Deviant Brains

“…if you are not like everybody else, then you are abnormal, if you are abnormal , then you are sick. These three categories, not being like everybody else, not being normal and being sick are in fact very different but have been reduced to the same thing

― Michel Foucault, Discipline & Punish

The  essays presented in this section investigate the complexities of the mind–and how unconventional modes of coping, expressing and creating are harnessed to create meaningful existences for individuals labeled as abnormal due to their neurodiversity. Each population explored has a shared method of navigating social exile. By utilizing creative and unconventional methods, these outcasts strive to reinvent their identities and social roles.
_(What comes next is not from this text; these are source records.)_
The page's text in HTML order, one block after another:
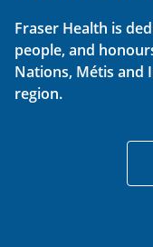
Fraser Health is
people, and
Nations, Métis and
region.
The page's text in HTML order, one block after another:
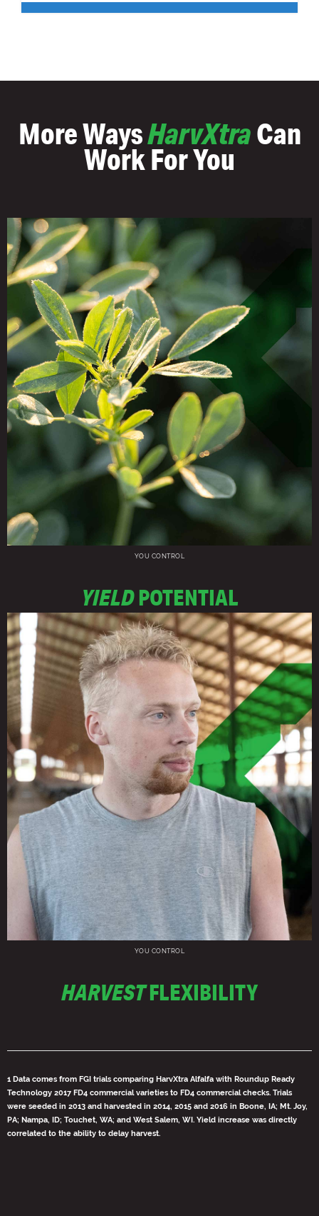
More WaysHarvXtraCan
Work For You
YOU CONTROL
YIELDPOTENTIAL
YOU CONTROL
HARVESTFLEXIBILITY
1 Data comes from FGI trials comparing HarvXtra Alfalfa with Roundup Ready
Technology 2017 FD4 commercial varieties to FD4 commercial checks. Trials
were seeded in 2013 and harvested in 2014, 2015 and 2016 in Boone, IA; Mt. Joy,
PA; Nampa, ID; Touchet, WA; and West Salem, WI. Yield increase was directly
correlated to the ability to delay harvest.
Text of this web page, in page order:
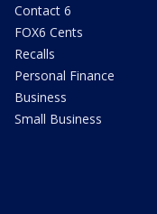
Contact 6
FOX6 Cents
Recalls
Personal Finance
Business
Small Business
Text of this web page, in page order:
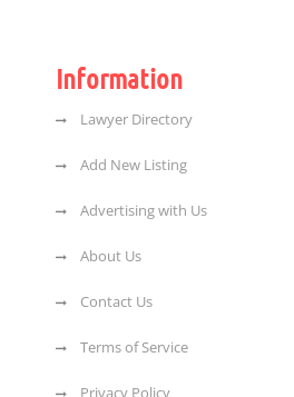
Information
Lawyer Directory
Add New Listing
Advertising with Us
About Us
Contact Us
Terms of Service
Privacy Policy
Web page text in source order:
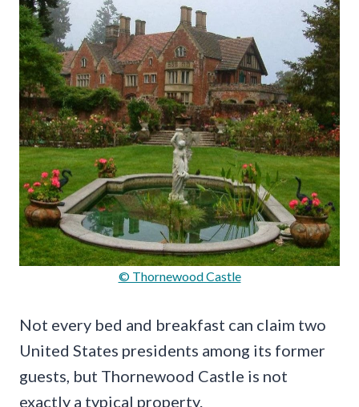
© Thornewood Castle
Not every bed and breakfast can claim two
United States presidents among its former
guests, but Thornewood Castle is not
exactly a typical property.
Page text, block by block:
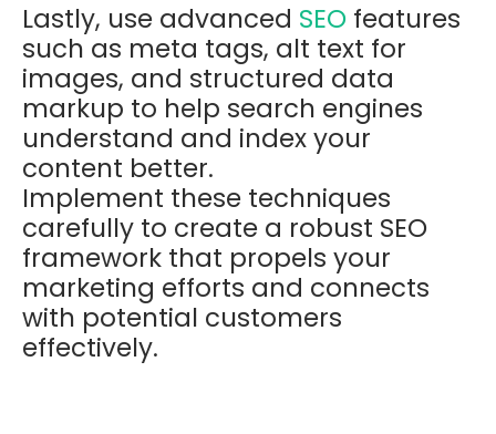
Lastly, use advanced SEO features
such as meta tags, alt text for
images, and structured data
markup to help search engines
understand and index your
content better.
Implement these techniques
carefully to create a robust SEO
framework that propels your
marketing efforts and connects
with potential customers
effectively.
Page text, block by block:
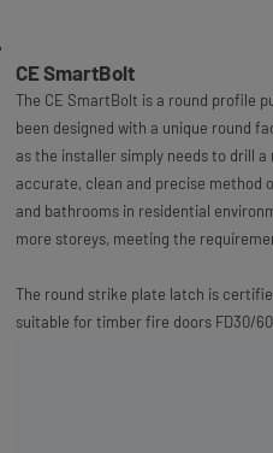
CE SmartBolt
The CE SmartBolt is a round profile
been designed with a unique round
as the installer simply needs to drill
accurate, clean and precise method
and bathrooms in residential
more storeys, meeting the
The round strike plate latch is
suitable for timber fire doors FD30/
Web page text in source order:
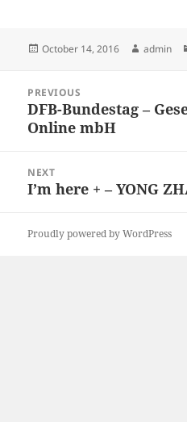
Posted
October 14, 2016 Author
admin
navigation
PREVIOUS
Previous
post:
DFB-Bundestag –
Online mbH
NEXT
Next
I’m here + – YONG
Proudly powered by WordPress
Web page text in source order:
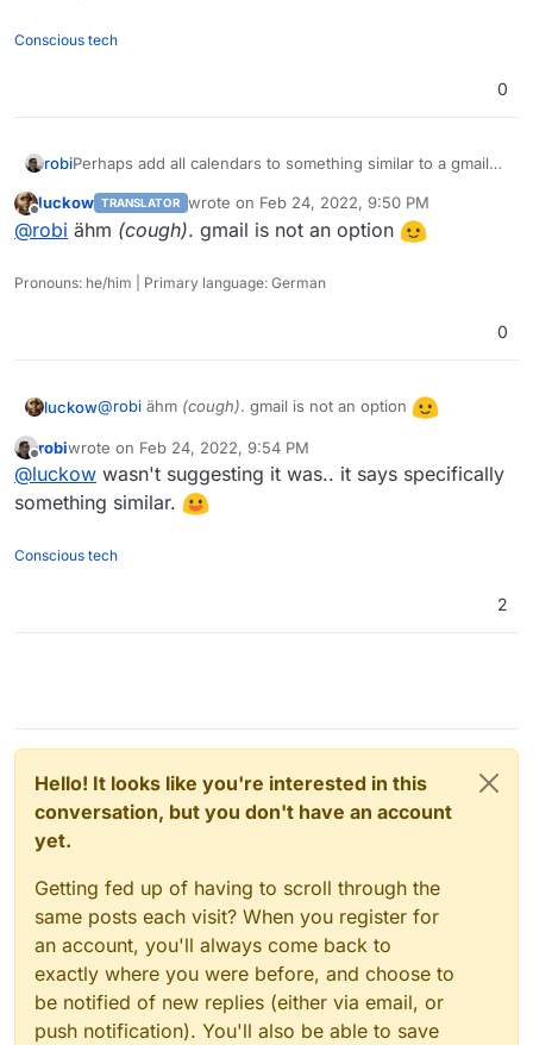
Conscious tech
0
robiPerhaps add all calendars to something similar to a gmail
import into Thunderbird?
Offline
luckow TRANSLATOR wrote on Feb 24, 2022, 9:50 PM
last edited by
@robi ähm (cough). gmail is not an option
Pronouns: he/him | Primary language: German
0
luckow@robi ähm (cough). gmail is not an option
Offline
robiwrote on Feb 24, 2022, 9:54 PM
last edited by
@luckow wasn't suggesting it was.. it says specifically
something similar.
Conscious tech
2
Hello! It looks like you're interested in this
conversation, but you don't have an account
yet.
Getting fed up of having to scroll through the
same posts each visit? When you register for
an account, you'll always come back to
exactly where you were before, and choose to
be notified of new replies (either via email, or
push notification). You'll also be able to save
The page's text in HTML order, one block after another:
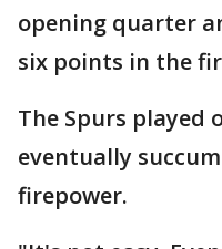
opening quarter
six points in the
The Spurs played
eventually
firepower.
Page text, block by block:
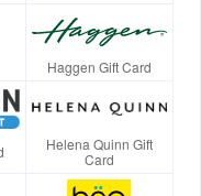
Haggen Gift Card
Helena Quinn Gift
Card
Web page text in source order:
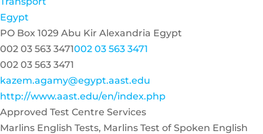
Egypt
PO Box 1029 Abu Kir Alexandria Egypt
002 03 563 3471002 03 563 3471
002 03 563 3471
kazem.agamy@egypt.aast.edu
http://www.aast.edu/en/index.php
Approved Test Centre Services
Marlins English Tests, Marlins Test of Spoken English
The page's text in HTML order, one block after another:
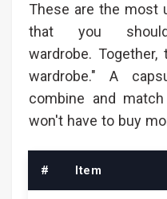
These are the most
that you
wardrobe.
wardrobe." A
combine and
won't have to buy
# Item
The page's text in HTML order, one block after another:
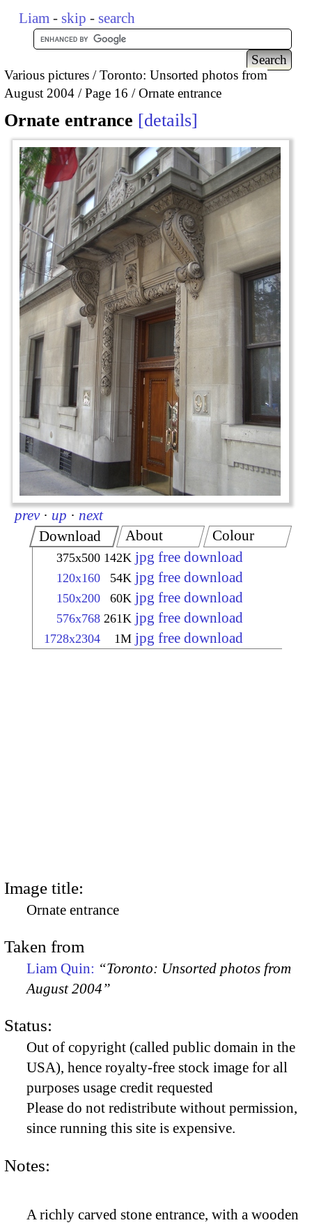
Liam - skip - search
Various pictures
Toronto: Unsorted photos from
August 2004
Page 16 Ornate entrance
Ornate entrance details
prev · up · next
Download
375x500 142K jpg free download
120x160 54K jpg free download
150x200 60K jpg free download
576x768 261K jpg free download
1728x2304 1M jpg free download
About Colour
Image title:
Ornate entrance
Taken from
Liam Quin: “Toronto: Unsorted photos from
August 2004”
Status:
Out of copyright (called public domain in the
USA), hence royalty-free stock image for all
purposes usage credit requested
Please do not redistribute without permission,
since running this site is expensive.
Notes:
A richly carved stone entrance, with a wooden
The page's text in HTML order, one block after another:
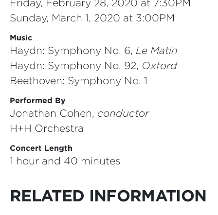
Friday, February 28, 2020 at 7:30PM
Sunday, March 1, 2020 at 3:00PM
Music
Haydn: Symphony No. 6, Le Matin
Haydn: Symphony No. 92, Oxford
Beethoven: Symphony No. 1
Performed By
Jonathan Cohen, conductor
H+H Orchestra
Concert Length
1 hour and 40 minutes
RELATED INFORMATION
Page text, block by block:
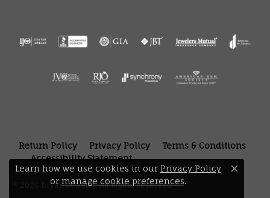
Return Policy Privacy Policy
Terms & Conditions
Accessibility Statement
© 2026 Bryan Jewelry. All Rights Reserved.
Learn how we use cookies in our Privacy Policy
or manage cookie preferences. Close
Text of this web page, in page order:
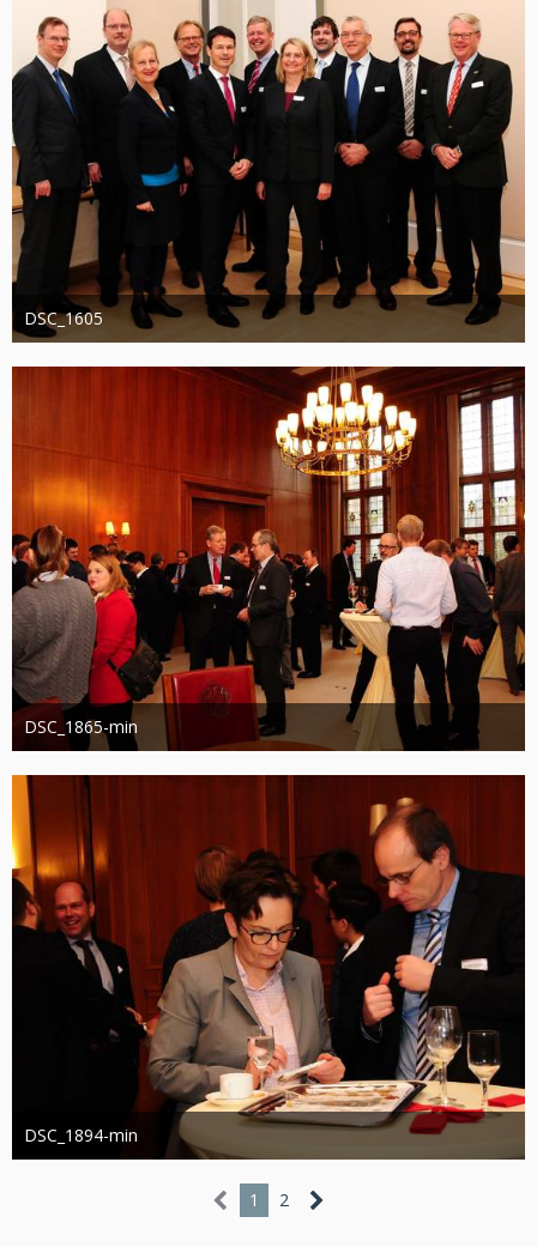
DSC_1605
Administrator
20. August 2019
1.280
0 0
DSC_1865-min
Administrator
13. März 2019
1.215
0
DSC_1894-min
Administrator
13. März 2019
1 2
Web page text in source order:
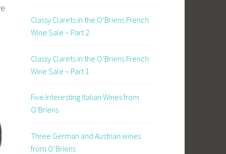
Classy Clarets in the O’Briens French
Wine Sale – Part 2
Classy Clarets in the O’Briens French
Wine Sale – Part 1
Five Interesting Italian Wines from
O’Briens
Three German and Austrian wines
from O’Briens
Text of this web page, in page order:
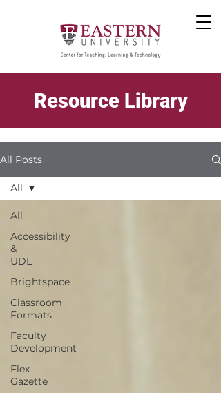
Resource Library
All Posts
All
Accessibility
&
UDL
Brightspace
Classroom
Formats
Faculty
Development
Flex
Gazette
All
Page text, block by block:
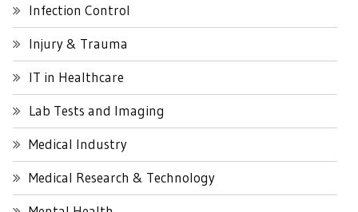
Infection Control
Injury & Trauma
IT in Healthcare
Lab Tests and Imaging
Medical Industry
Medical Research & Technology
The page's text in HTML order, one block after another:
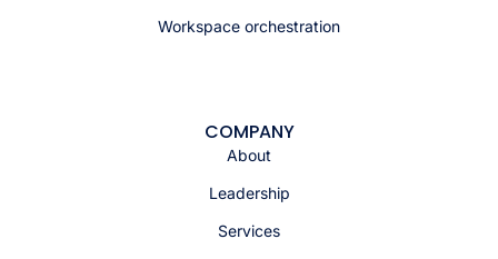
Workspace orchestration
COMPANY
About
Leadership
Services
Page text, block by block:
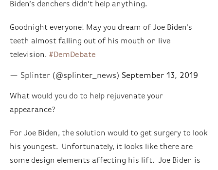
Biden’s denchers didn’t help anything.
Goodnight everyone! May you dream of Joe Biden's
teeth almost falling out of his mouth on live
television. #DemDebate
— Splinter (@splinter_news) September 13, 2019
What would you do to help rejuvenate your
appearance?
For Joe Biden, the solution would to get surgery to look
his youngest. Unfortunately, it looks like there are
some design elements affecting his lift. Joe Biden is
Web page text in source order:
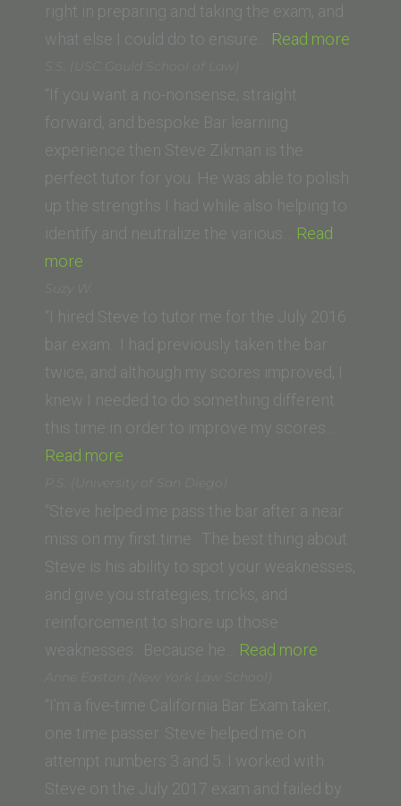
of
Law)”
right in preparing and taking the exam, and
what else I could do to ensure… Read more
S.S. (USC Gould School of Law)
“If you want a no-nonsense, straight
forward, and bespoke Bar learning
experience then Steve Zikman is the
perfect tutor for you. He was able to polish
up the strengths I had while also helping to
identify and neutralize the various… Read
more
(USC
Gould
School
of
Law)”
Suzy W.
“I hired Steve to tutor me for the July 2016
bar exam. I had previously taken the bar
twice, and although my scores improved, I
knew I needed to do something different
this time in order to improve my scores…
Read more
W.”
P.S. (University of San Diego)
“Steve helped me pass the bar after a near
miss on my first time. The best thing about
Steve is his ability to spot your weaknesses,
and give you strategies, tricks, and
reinforcement to shore up those
weaknesses. Because he… Read more
of
Diego)”
Anne Easton (New York Law School)
“I’m a five-time California Bar Exam taker,
one time passer. Steve helped me on
attempt numbers 3 and 5. I worked with
Steve on the July 2017 exam and failed by
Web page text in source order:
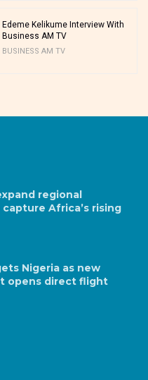
Edeme Kelikume Interview With
Business AM TV
BUSINESS AM TV
regional
Africa’s rising
Nigeria as new
opens direct flight
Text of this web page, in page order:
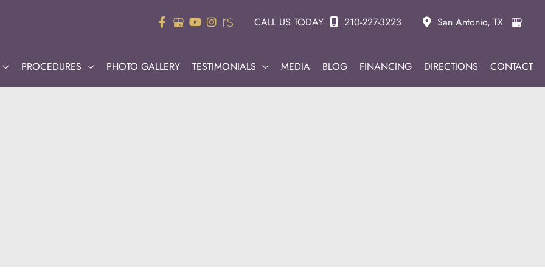
CALL US TODAY 210-227-3223 San Antonio, TX
PROCEDURES PHOTO GALLERY TESTIMONIALS MEDIA BLOG FINANCING DIRECTIONS CONTACT
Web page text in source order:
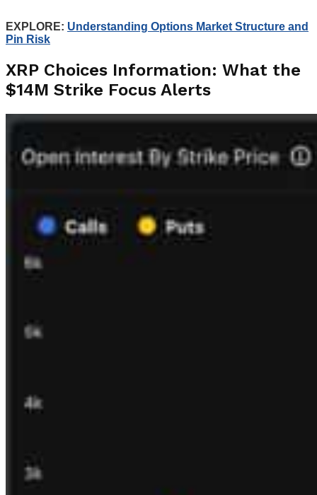
EXPLORE: Understanding Options Market Structure and
Pin Risk
XRP Choices Information: What the
$14M Strike Focus Alerts
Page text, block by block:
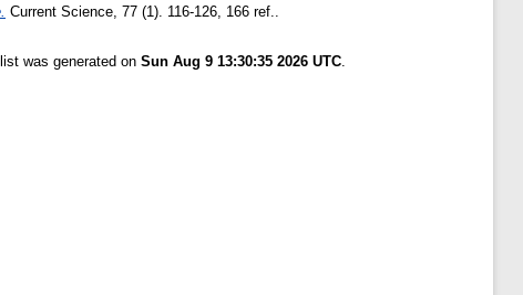
Current Science, 77 (1). 116-126, 166 ref..
was generated on Sun Aug 9 13:30:35 2026 UTC
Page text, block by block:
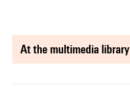
at the multimedia library
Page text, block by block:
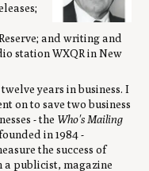
and writing and
station WXQR in New
years in business. I
on to save two business
- the Who's Mailing
in 1984 -
the success of
a publicist, magazine
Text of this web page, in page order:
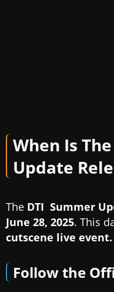
When Is
Update
The DTI Summer
June 28, 2025. This
cutscene live event.
Follow the
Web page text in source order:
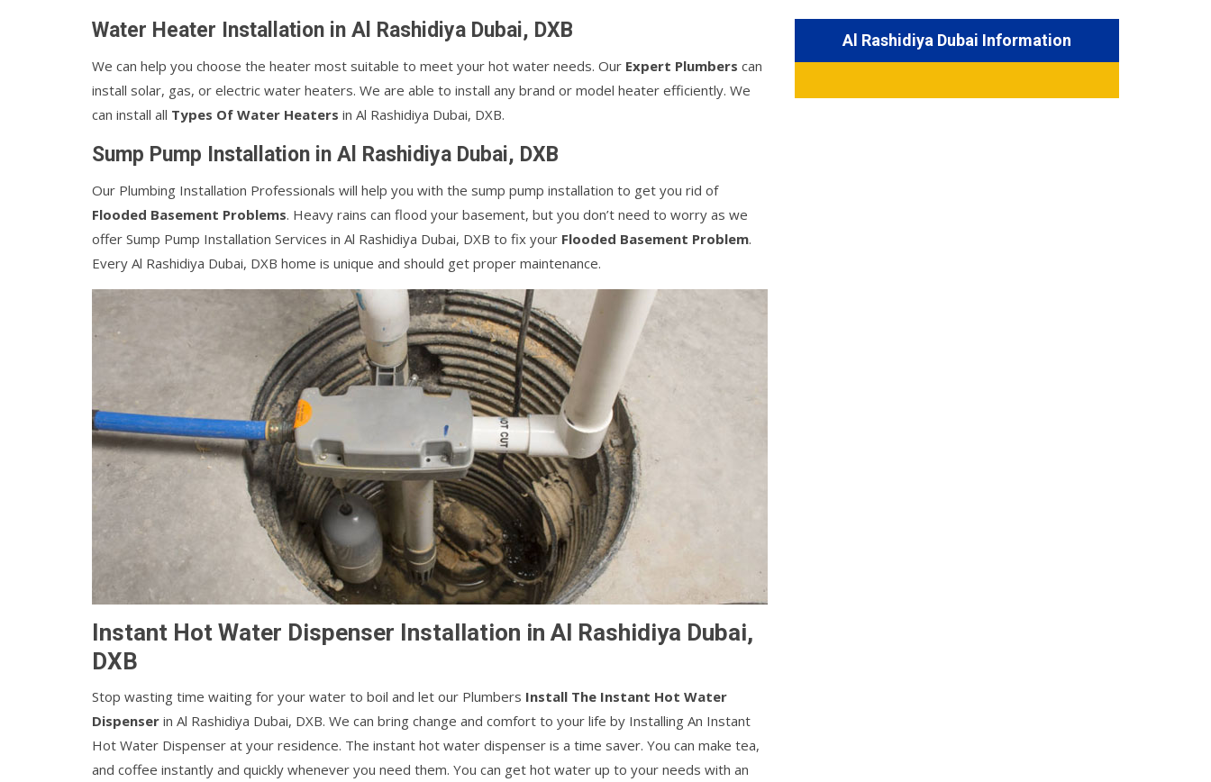
Water Heater Installation in Al Rashidiya Dubai, DXB
We can help you choose the heater most suitable to meet your hot water needs. Our Expert Plumbers can
install solar, gas, or electric water heaters. We are able to install any brand or model heater efficiently. We
can install all Types Of Water Heaters in Al Rashidiya Dubai, DXB.
Sump Pump Installation in Al Rashidiya Dubai, DXB
Our Plumbing Installation Professionals will help you with the sump pump installation to get you rid of
Flooded Basement Problems. Heavy rains can flood your basement, but you don’t need to worry as we
offer Sump Pump Installation Services in Al Rashidiya Dubai, DXB to fix your Flooded Basement Problem.
Every Al Rashidiya Dubai, DXB home is unique and should get proper maintenance.
Instant Hot Water Dispenser Installation in Al Rashidiya Dubai,
DXB
Stop wasting time waiting for your water to boil and let our Plumbers Install The Instant Hot Water
Dispenser in Al Rashidiya Dubai, DXB. We can bring change and comfort to your life by Installing An Instant
Hot Water Dispenser at your residence. The instant hot water dispenser is a time saver. You can make tea,
and coffee instantly and quickly whenever you need them. You can get hot water up to your needs with an
Al Rashidiya Dubai Information
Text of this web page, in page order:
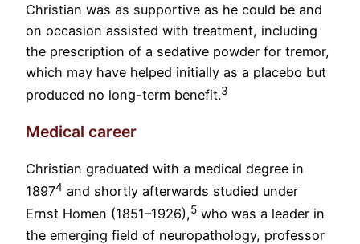
Christian was as supportive as he could be and
on occasion assisted with treatment, including
the prescription of a sedative powder for tremor,
which may have helped initially as a placebo but
produced no long-term benefit.3
Medical career
Christian graduated with a medical degree in
18974 and shortly afterwards studied under
Ernst Homen (1851–1926),5 who was a leader in
the emerging field of neuropathology, professor
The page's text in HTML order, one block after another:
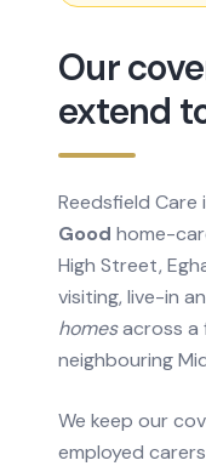
Our
extend
Reedsfield
Good home-
High Street,
visiting, live-in
homesacross a
neighbouring
We keep our
employed

Venita Andrews‘s “A Brain by Any Other Name Is Not the Same” is a literature review focusing on the phenomenological lens of the memoir to ask : How does the scarlet letter of mental illness define a person, and what steps are necessary for them to shed the chains of social stigmatization? How does the label of acute mental illness transform a person’s understanding of self?  In “You Are Not Alone: Stigmatized Identity and Confessions of Dyslexia on YouTube,” Melissa Boronkas examines how three young adults, who disclose their dyslexia via YouTube, are able to create a supportive peer community for others with hidden disabilities. In “Synesthesia: Color Hearing,” Dagmara Lach surveys personal memoirs by painters and musicians who describe their experience with synesthesia–cross-sensory perceptions, whereby they hear color or see sound–in relation to their creative process.